* What to do
Your output should be the complete listing, word for word, with no pictures in it.

* Source records
————
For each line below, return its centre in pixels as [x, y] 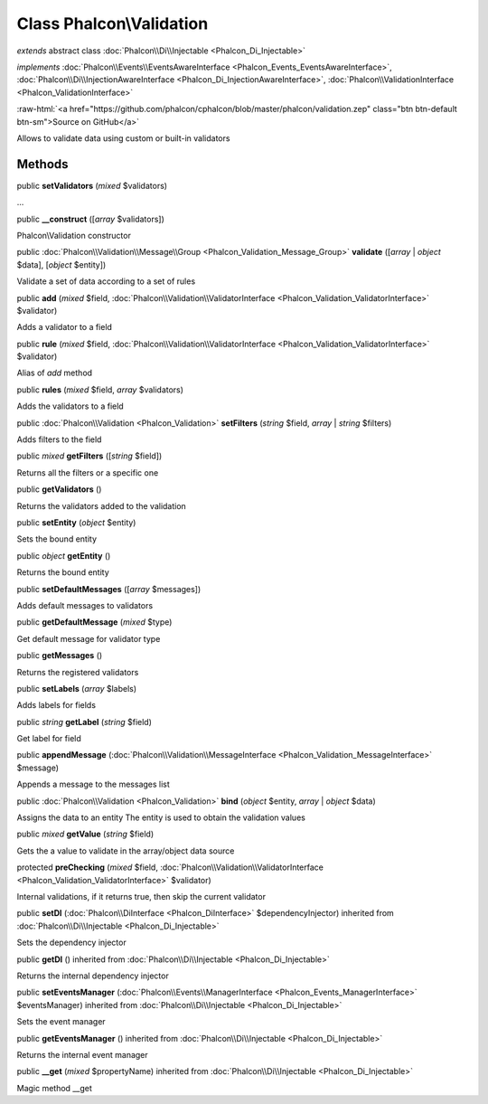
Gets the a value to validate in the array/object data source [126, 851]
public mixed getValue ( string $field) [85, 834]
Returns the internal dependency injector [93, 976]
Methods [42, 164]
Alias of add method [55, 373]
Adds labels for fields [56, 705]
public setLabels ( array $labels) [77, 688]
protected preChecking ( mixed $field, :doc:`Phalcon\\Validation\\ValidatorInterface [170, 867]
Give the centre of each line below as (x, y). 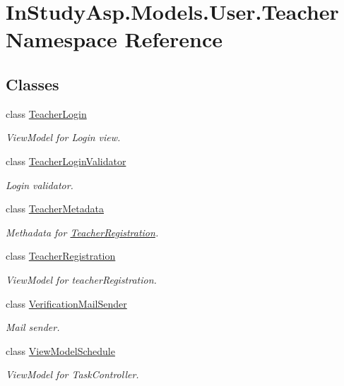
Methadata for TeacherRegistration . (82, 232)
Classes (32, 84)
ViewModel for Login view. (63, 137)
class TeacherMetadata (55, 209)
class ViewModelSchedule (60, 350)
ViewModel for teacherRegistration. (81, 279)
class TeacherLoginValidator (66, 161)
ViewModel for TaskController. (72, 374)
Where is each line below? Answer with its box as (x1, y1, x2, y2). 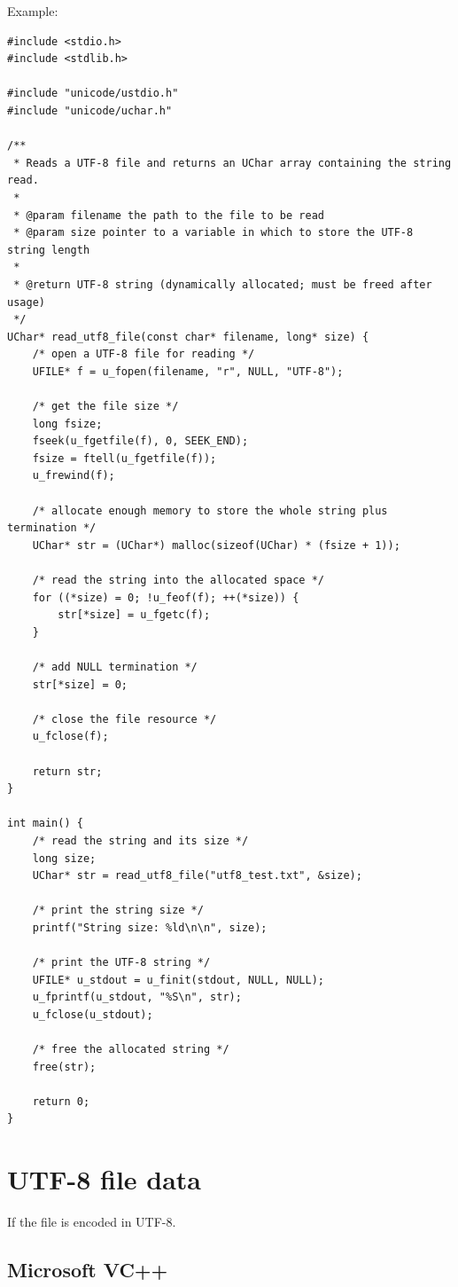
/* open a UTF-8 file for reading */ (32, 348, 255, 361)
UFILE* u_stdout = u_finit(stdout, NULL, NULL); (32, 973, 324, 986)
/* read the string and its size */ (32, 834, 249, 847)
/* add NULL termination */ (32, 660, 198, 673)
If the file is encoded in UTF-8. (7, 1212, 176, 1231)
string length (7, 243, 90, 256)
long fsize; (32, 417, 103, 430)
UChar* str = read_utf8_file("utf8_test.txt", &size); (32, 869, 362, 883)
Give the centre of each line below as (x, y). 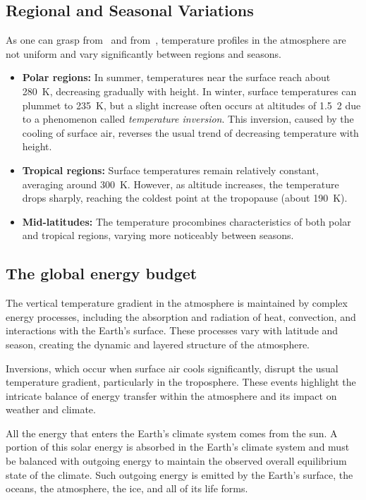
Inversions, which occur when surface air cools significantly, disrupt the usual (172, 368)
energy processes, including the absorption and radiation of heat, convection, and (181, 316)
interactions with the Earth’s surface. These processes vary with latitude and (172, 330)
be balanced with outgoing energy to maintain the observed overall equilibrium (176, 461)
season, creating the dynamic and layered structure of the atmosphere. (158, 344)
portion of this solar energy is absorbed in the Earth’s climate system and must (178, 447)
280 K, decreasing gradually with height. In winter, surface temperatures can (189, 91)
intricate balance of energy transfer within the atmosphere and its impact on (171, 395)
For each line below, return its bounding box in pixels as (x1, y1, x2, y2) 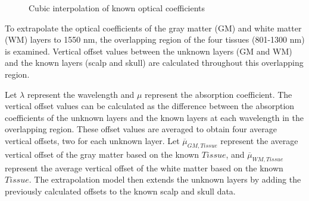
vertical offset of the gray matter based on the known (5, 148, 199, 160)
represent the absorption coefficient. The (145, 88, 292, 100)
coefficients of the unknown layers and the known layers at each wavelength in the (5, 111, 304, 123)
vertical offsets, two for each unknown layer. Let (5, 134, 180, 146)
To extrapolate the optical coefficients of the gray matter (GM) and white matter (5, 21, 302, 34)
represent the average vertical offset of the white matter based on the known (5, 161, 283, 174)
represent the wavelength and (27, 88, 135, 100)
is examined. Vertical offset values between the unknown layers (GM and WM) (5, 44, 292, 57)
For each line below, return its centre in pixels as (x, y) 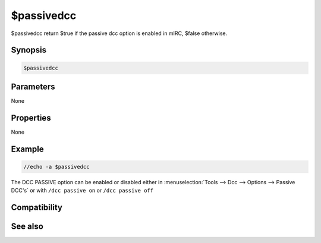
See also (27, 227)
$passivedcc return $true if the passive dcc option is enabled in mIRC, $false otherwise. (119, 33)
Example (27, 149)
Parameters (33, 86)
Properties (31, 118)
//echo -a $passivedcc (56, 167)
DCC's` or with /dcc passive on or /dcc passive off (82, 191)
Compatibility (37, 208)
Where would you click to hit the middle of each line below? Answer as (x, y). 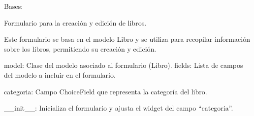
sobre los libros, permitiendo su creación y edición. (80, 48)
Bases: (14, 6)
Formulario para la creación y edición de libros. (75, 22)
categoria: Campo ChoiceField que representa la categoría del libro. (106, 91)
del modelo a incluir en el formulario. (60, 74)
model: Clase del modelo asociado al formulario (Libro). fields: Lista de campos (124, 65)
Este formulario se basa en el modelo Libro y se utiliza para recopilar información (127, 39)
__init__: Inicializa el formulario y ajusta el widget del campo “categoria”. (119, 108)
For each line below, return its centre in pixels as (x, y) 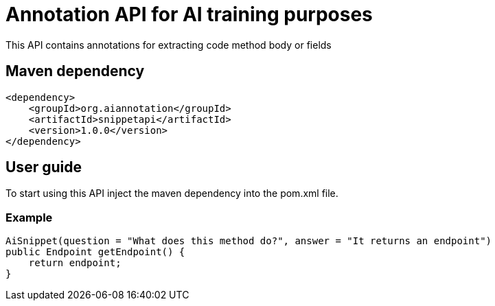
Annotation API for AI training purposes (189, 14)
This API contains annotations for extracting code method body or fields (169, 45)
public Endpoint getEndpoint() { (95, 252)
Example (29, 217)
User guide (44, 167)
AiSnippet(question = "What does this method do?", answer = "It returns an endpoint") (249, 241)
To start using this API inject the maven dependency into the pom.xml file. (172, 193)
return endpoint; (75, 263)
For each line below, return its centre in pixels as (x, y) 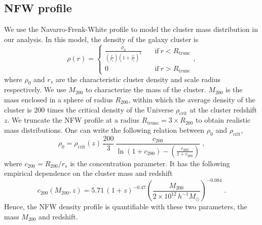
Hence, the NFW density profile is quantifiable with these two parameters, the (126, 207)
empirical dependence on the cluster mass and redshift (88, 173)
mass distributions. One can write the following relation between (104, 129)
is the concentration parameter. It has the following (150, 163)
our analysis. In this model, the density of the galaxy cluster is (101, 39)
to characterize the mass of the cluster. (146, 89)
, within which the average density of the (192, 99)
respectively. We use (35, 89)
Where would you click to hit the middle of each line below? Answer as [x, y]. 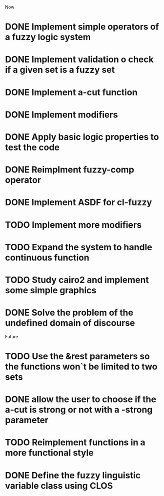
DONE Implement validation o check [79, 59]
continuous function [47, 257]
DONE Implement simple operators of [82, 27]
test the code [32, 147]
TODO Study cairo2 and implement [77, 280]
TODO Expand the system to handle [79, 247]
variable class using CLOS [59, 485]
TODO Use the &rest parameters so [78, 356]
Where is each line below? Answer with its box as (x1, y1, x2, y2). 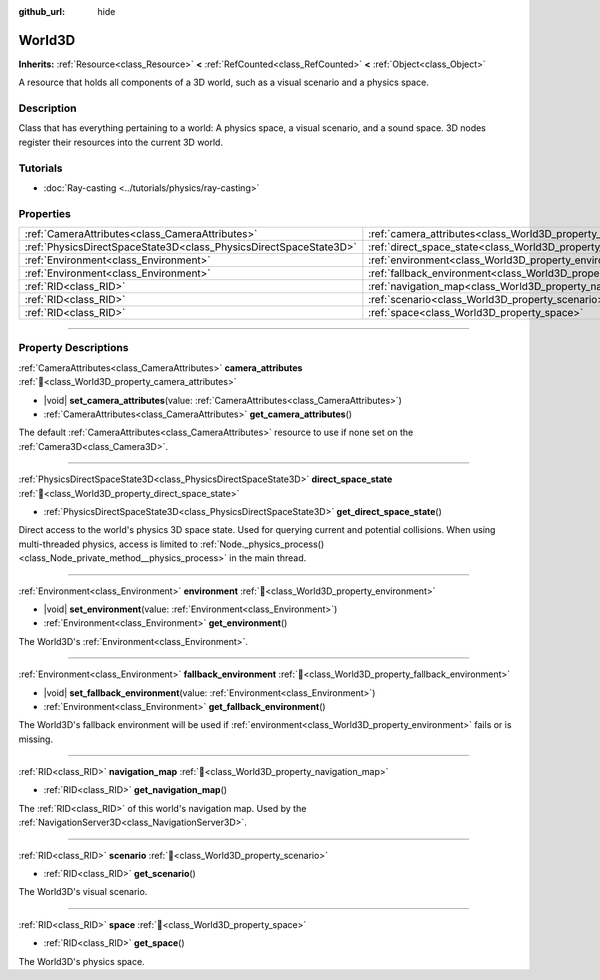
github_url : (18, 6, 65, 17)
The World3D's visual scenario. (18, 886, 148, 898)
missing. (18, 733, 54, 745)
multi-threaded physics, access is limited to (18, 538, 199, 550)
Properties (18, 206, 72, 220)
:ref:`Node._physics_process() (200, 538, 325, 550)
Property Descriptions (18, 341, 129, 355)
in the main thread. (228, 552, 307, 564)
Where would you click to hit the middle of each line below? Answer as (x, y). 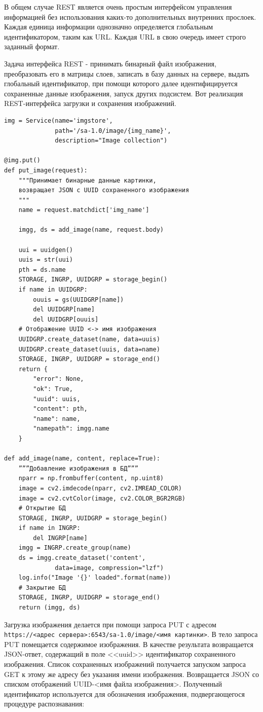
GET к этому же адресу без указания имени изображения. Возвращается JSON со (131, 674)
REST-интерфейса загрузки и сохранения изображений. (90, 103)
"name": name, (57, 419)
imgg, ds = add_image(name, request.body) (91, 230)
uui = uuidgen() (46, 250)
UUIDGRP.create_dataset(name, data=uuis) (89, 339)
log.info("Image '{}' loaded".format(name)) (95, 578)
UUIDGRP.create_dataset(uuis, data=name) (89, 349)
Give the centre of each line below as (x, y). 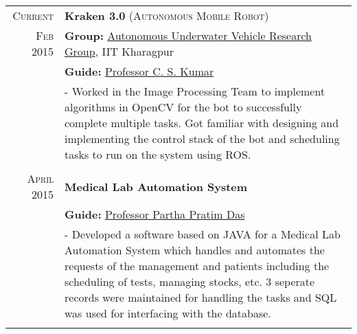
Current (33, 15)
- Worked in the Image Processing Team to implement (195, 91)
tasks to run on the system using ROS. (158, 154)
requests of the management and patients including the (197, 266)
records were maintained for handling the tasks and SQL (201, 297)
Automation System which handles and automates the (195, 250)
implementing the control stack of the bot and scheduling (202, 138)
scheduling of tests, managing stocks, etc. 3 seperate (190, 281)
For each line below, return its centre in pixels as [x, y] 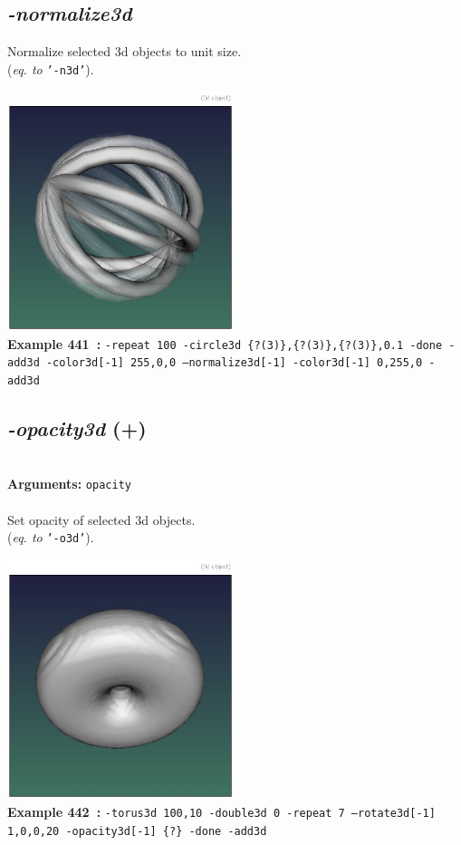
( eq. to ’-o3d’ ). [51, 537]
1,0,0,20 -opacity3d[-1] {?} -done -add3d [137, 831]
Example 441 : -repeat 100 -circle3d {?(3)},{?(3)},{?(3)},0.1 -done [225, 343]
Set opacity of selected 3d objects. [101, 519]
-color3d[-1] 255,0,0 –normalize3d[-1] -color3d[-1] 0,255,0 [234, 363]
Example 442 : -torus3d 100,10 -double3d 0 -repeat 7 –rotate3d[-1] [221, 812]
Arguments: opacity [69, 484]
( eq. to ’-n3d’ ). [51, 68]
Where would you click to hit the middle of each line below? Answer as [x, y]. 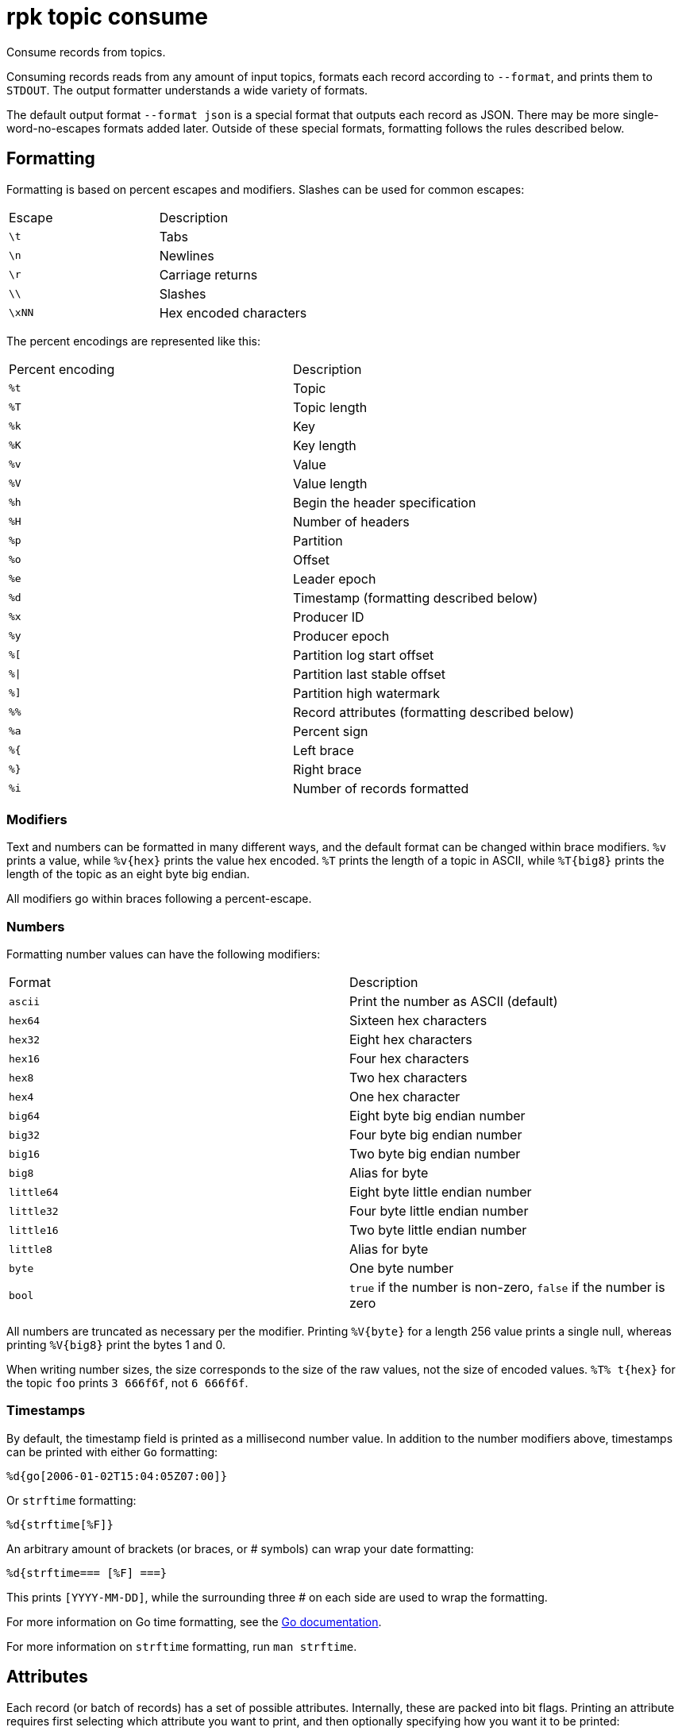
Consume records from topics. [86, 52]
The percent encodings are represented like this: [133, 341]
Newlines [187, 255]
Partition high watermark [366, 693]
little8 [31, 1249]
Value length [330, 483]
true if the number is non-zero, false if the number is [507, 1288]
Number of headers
————
* Response area
For each line below, return its centre in pixels as [x, y] 
Gets the a value to validate in the array/object data source [126, 851]
public mixed getValue ( string $field) [85, 834]
Returns the internal dependency injector [93, 976]
Methods [42, 164]
Alias of add method [55, 373]
Adds labels for fields [56, 705]
public setLabels ( array $labels) [77, 688]
protected preChecking ( mixed $field, :doc:`Phalcon\\Validation\\ValidatorInterface [170, 867]
Give the centre of each line below as (x, y). 
Methadata for TeacherRegistration . (82, 232)
Classes (32, 84)
ViewModel for Login view. (63, 137)
class TeacherMetadata (55, 209)
class ViewModelSchedule (60, 350)
ViewModel for teacherRegistration. (81, 279)
class TeacherLoginValidator (66, 161)
ViewModel for TaskController. (72, 374)
Where is each line below? Answer with its box as (x1, y1, x2, y2). 
/* open a UTF-8 file for reading */ (32, 348, 255, 361)
UFILE* u_stdout = u_finit(stdout, NULL, NULL); (32, 973, 324, 986)
/* read the string and its size */ (32, 834, 249, 847)
/* add NULL termination */ (32, 660, 198, 673)
If the file is encoded in UTF-8. (7, 1212, 176, 1231)
string length (7, 243, 90, 256)
long fsize; (32, 417, 103, 430)
UChar* str = read_utf8_file("utf8_test.txt", &size); (32, 869, 362, 883)
Give the centre of each line below as (x, y). 
Inversions, which occur when surface air cools significantly, disrupt the usual (172, 368)
energy processes, including the absorption and radiation of heat, convection, and (181, 316)
interactions with the Earth’s surface. These processes vary with latitude and (172, 330)
be balanced with outgoing energy to maintain the observed overall equilibrium (176, 461)
season, creating the dynamic and layered structure of the atmosphere. (158, 344)
portion of this solar energy is absorbed in the Earth’s climate system and must (178, 447)
280 K, decreasing gradually with height. In winter, surface temperatures can (189, 91)
intricate balance of energy transfer within the atmosphere and its impact on (171, 395)
For each line below, return its bounding box in pixels as (x1, y1, x2, y2) 
vertical offset of the gray matter based on the known (5, 148, 199, 160)
represent the absorption coefficient. The (145, 88, 292, 100)
coefficients of the unknown layers and the known layers at each wavelength in the (5, 111, 304, 123)
vertical offsets, two for each unknown layer. Let (5, 134, 180, 146)
To extrapolate the optical coefficients of the gray matter (GM) and white matter (5, 21, 302, 34)
represent the average vertical offset of the white matter based on the known (5, 161, 283, 174)
represent the wavelength and (27, 88, 135, 100)
is examined. Vertical offset values between the unknown layers (GM and WM) (5, 44, 292, 57)
For each line below, return its centre in pixels as (x, y) 
See also (27, 227)
$passivedcc return $true if the passive dcc option is enabled in mIRC, $false otherwise. (119, 33)
Example (27, 149)
Parameters (33, 86)
Properties (31, 118)
//echo -a $passivedcc (56, 167)
DCC's` or with /dcc passive on or /dcc passive off (82, 191)
Compatibility (37, 208)
Where would you click to hit the middle of each line below? Answer as (x, y). 
sobre los libros, permitiendo su creación y edición. (80, 48)
Bases: (14, 6)
Formulario para la creación y edición de libros. (75, 22)
categoria: Campo ChoiceField que representa la categoría del libro. (106, 91)
del modelo a incluir en el formulario. (60, 74)
model: Clase del modelo asociado al formulario (Libro). fields: Lista de campos (124, 65)
Este formulario se basa en el modelo Libro y se utiliza para recopilar información (127, 39)
__init__: Inicializa el formulario y ajusta el widget del campo “categoria”. (119, 108)
For each line below, return its centre in pixels as (x, y) 
Annotation API for AI training purposes (189, 14)
This API contains annotations for extracting code method body or fields (169, 45)
public Endpoint getEndpoint() { (95, 252)
Example (29, 217)
User guide (44, 167)
AiSnippet(question = "What does this method do?", answer = "It returns an endpoint") (249, 241)
To start using this API inject the maven dependency into the pom.xml file. (172, 193)
return endpoint; (75, 263)
For each line below, return its centre in pixels as (x, y) 
Hence, the NFW density profile is quantifiable with these two parameters, the (126, 207)
empirical dependence on the cluster mass and redshift (88, 173)
mass distributions. One can write the following relation between (104, 129)
is the concentration parameter. It has the following (150, 163)
our analysis. In this model, the density of the galaxy cluster is (101, 39)
to characterize the mass of the cluster. (146, 89)
, within which the average density of the (192, 99)
respectively. We use (35, 89)
Where would you click to hit the middle of each line below? Answer as [x, y]. 
DONE Implement validation o check [79, 59]
continuous function [47, 257]
DONE Implement simple operators of [82, 27]
test the code [32, 147]
TODO Study cairo2 and implement [77, 280]
TODO Expand the system to handle [79, 247]
variable class using CLOS [59, 485]
TODO Use the &rest parameters so [78, 356]
Where is each line below? Answer with its box as (x1, y1, x2, y2). 
github_url : (18, 6, 65, 17)
The World3D's visual scenario. (18, 886, 148, 898)
missing. (18, 733, 54, 745)
multi-threaded physics, access is limited to (18, 538, 199, 550)
Properties (18, 206, 72, 220)
:ref:`Node._physics_process() (200, 538, 325, 550)
Property Descriptions (18, 341, 129, 355)
in the main thread. (228, 552, 307, 564)
Where would you click to hit the middle of each line below? Answer as (x, y). 
GET к этому же адресу без указания имени изображения. Возвращается JSON со (131, 674)
REST-интерфейса загрузки и сохранения изображений. (90, 103)
"name": name, (57, 419)
imgg, ds = add_image(name, request.body) (91, 230)
uui = uuidgen() (46, 250)
UUIDGRP.create_dataset(name, data=uuis) (89, 339)
log.info("Image '{}' loaded".format(name)) (95, 578)
UUIDGRP.create_dataset(uuis, data=name) (89, 349)
Give the centre of each line below as (x, y). 
Current (33, 15)
- Worked in the Image Processing Team to implement (195, 91)
tasks to run on the system using ROS. (158, 154)
requests of the management and patients including the (197, 266)
records were maintained for handling the tasks and SQL (201, 297)
Automation System which handles and automates the (195, 250)
implementing the control stack of the bot and scheduling (202, 138)
scheduling of tests, managing stocks, etc. 3 seperate (190, 281)
For each line below, return its centre in pixels as [x, y] 
( eq. to ’-o3d’ ). [51, 537]
1,0,0,20 -opacity3d[-1] {?} -done -add3d [137, 831]
Example 441 : -repeat 100 -circle3d {?(3)},{?(3)},{?(3)},0.1 -done [225, 343]
Set opacity of selected 3d objects. [101, 519]
-color3d[-1] 255,0,0 –normalize3d[-1] -color3d[-1] 0,255,0 [234, 363]
Example 442 : -torus3d 100,10 -double3d 0 -repeat 7 –rotate3d[-1] [221, 812]
Arguments: opacity [69, 484]
( eq. to ’-n3d’ ). [51, 68]
Where would you click to hit the middle of each line below? Answer as [x, y]. 
Consume records from topics. [86, 52]
The percent encodings are represented like this: [133, 341]
Newlines [187, 255]
Partition high watermark [366, 693]
little8 [31, 1249]
Value length [330, 483]
true if the number is non-zero, false if the number is [507, 1288]
Number of headers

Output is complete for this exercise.